The World is Flat Essay

In his book “The World Is Flat: A Brief History of the Twenty-First Century”, one of the most famous American journalists Thomas Friedman states that the world economy has entered the third stage of globalization, which is fundamentally different from the previous ones. According to Friedman, the uniqueness of the current situation lies in the fact that for the first time in human history, individuals and small groups of people have obtained the opportunity to collaborate and compete in the global market as full-fledged producers and consumers of goods and services, while previously, globalization was basing mostly on states and later, on corporations (Friedman 356-60). Thus, in the contemporaneity, the whole planet is a single production field with the standardized operating rules (Friedman 580). Factually, this is the fundamental meaning of Friedman’s concept of the “flat world”, offset by information technologies.
The opposing viewpoint of William Duiker runs that globalization presents the fragmentation of the globe into the territories of two types. The first one may really include the globalized territories, which are a truly unified economic complex or areas of large urban agglomerations, and not just large urban agglomerations, but only those where the most advanced social, economic and scientific institutions are concentrated (Duiker 210-14). Globalized territories are transportation hubs, which at the same time involve large banks, leading universities, high-tech industry, developed urban infrastructure, etc. However, the number of these territories is not that significant as it is presented by the theorists of globalization: they are calculated by dozens, but still the main world intellectual, financial, and transportation resources are now centered in these areas (Duiker 225-29). The rest of the fragmented world are culturally non-globalized areas, which may be very different (from deserts and large devastated agricultural areas up to remote regions of underdeveloped countries), but the way they look like makes no interest to the process of globalization (Duiker 235).

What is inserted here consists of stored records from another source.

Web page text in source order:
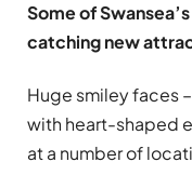
Some of
catching new
Huge smiley faces
with heart-shaped
at a number of
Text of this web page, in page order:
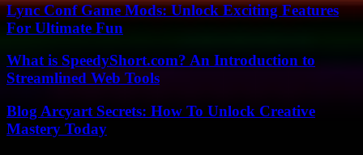
Lync Conf Game Mods: Unlock Exciting Features
For Ultimate Fun
What is SpeedyShort.com? An Introduction to
Streamlined Web Tools
Blog Arcyart Secrets: How To Unlock Creative
Mastery Today
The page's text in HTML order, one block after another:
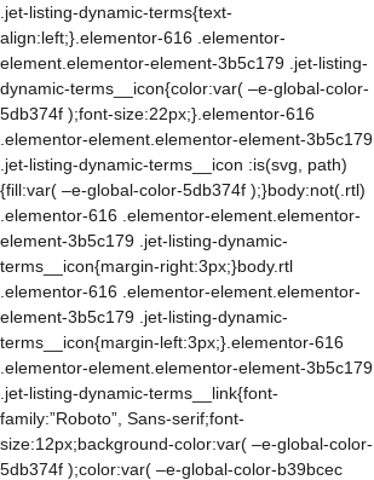
.jet-listing-dynamic-terms{text-
align:left;}.elementor-616 .elementor-
element.elementor-element-3b5c179 .jet-listing-
dynamic-terms__icon{color:var( –e-global-color-
5db374f );font-size:22px;}.elementor-616
.elementor-element.elementor-element-3b5c179
.jet-listing-dynamic-terms__icon :is(svg, path)
{fill:var( –e-global-color-5db374f );}body:not(.rtl)
.elementor-616 .elementor-element.elementor-
element-3b5c179 .jet-listing-dynamic-
terms__icon{margin-right:3px;}body.rtl
.elementor-616 .elementor-element.elementor-
element-3b5c179 .jet-listing-dynamic-
terms__icon{margin-left:3px;}.elementor-616
.elementor-element.elementor-element-3b5c179
.jet-listing-dynamic-terms__link{font-
family:”Roboto”, Sans-serif;font-
size:12px;background-color:var( –e-global-color-
5db374f );color:var( –e-global-color-b39bcec
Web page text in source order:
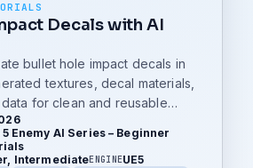
Decals with AI
bullet hole impact decals in
textures, decal materials,
for clean and reusable
Enemy AI Series – Beginner
IntermediateENGINEUE5
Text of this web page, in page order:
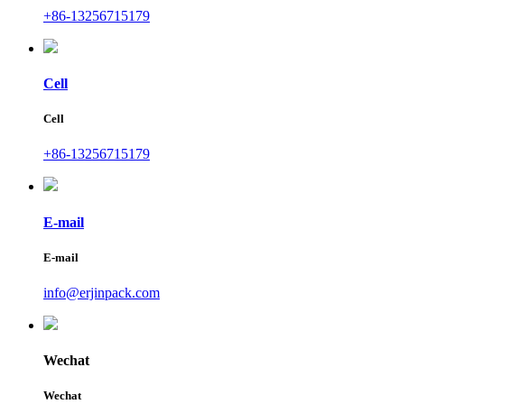
+86-13256715179
Cell
Cell
+86-13256715179
E-mail
E-mail
info@erjinpack.com
Wechat
Wechat
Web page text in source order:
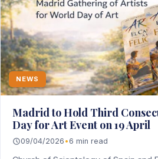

It may seem logic that the link between the contemporary culture and transformations shows that globalization processes create forces that both homogenize and differentiate identities in different parts of the world. Cultural elements surely contribute to stabilizing the dominant order of the globalized world. Many researchers come to the common opinion that the nation and its culture are not just replaced by transnational cultures: due to the diversities of different orders, such as lifechances, gender, or geographic origin, the access to globalized life-worlds is still limited (Duiker 278-80).
At the same time, it’s difficult to disagree that today people are confronted by transnationals, global images markets. Ideas, promoted through mass media made people afraid of cultural homogenization. They try to get to grips with these external elements. In our opinion, we can no longer speak of the globalized world in terms of “centre–periphery”, which implied asymmetries in economies, politics and culture. Instead, the current globalization implies a form of homogenization and diversity: globalization is linked to localization.

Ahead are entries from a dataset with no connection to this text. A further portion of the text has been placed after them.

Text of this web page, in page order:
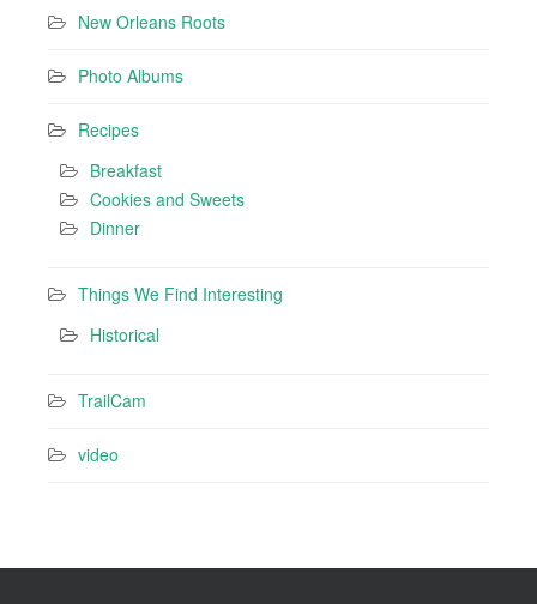
New Orleans Roots
Photo Albums
Recipes
Breakfast
Cookies and Sweets
Dinner
Things We Find Interesting
Historical
TrailCam
video

For several decades the creation of new local social forms as an answer to the process of globalization is taking place. In order to be meaningful to social actors, these new social meanings must be built on existing cultural schemes. It becomes obvious that this tendency of reinvention of tradition and creation of new meanings is different from persisting local traditions. Thus, glocalization permits the opening up of a new theoretical understanding of social transformation and change.

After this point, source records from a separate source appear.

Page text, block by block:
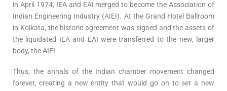
in April 1974, IEA and EAI merged to become the Association of
Indian Engineering Industry (AIEI). At the Grand Hotel Ballroom
in Kolkata, the historic agreement was signed and the assets of
the liquidated IEA and EAI were transferred to the new, larger
body, the AIEI.
Thus, the annals of the Indian chamber movement changed
forever, creating a new entity that would go on to set a new
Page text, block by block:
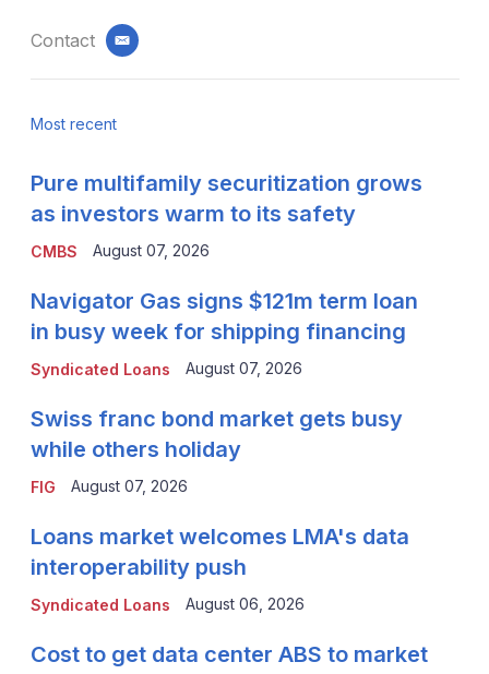
Contact email
Most recent
CMBS
Pure multifamily securitization grows
as investors warm to its safety
August 07, 2026
Syndicated Loans
Navigator Gas signs $121m term loan
in busy week for shipping financing
August 07, 2026
FIG
Swiss franc bond market gets busy
while others holiday
August 07, 2026
Syndicated Loans
Loans market welcomes LMA's data
interoperability push
August 06, 2026
Cost to get data center ABS to market

After all, internal globalization means that large numbers of people around the globe are exposed to other cultures on a daily basis without crossing borders on a regular basis, simply through the variety of communication media. Furthermore, they might encounter immigrants, refugees or tourists in their own locality. They might also encounter cultural artifacts and commercial establishments that bring other cultures into close proximity to their own – a process referred to in contemporary debates as “McDonaldization” or “Americanization” or, more broadly, as “cultural imperialism”.
The author shares Friedman’s and Duiker’s opinion in the aspect that indeed, the flat world’s platform, while it has the potential to homogenize cultures, also has an even greater potential to nourish diversity and fragmentation to the degree the world has never seen before – and mainly by means of informational globalization and the given chance to take one’s own culture and upload it into the world. The fact is that many people worldwide now have the tools to create and upload their own content – their own news reports, own opinions, their own music, videos, photos, software – and it’s a very powerful force for the preservation and enhancement of cultural autonomy and particularity.
Analyzing contemporary processes, we can formulate the central problem of human development: its essence consists in the fact that the world moves both in the direction of greater order and of greater freedom, and what is most important – these tendencies take place simultaneously. Crossing of the new threshold of dynamic complication by the most part of modern society, which caused globo-local variety filled with bifurcations, is predetermined by the nonlinearity of socio-cultural dynamics, characterized by the breaks of society and rhizome development and accompanied by the processes of globalization and fragmentation unfolding simultaneously.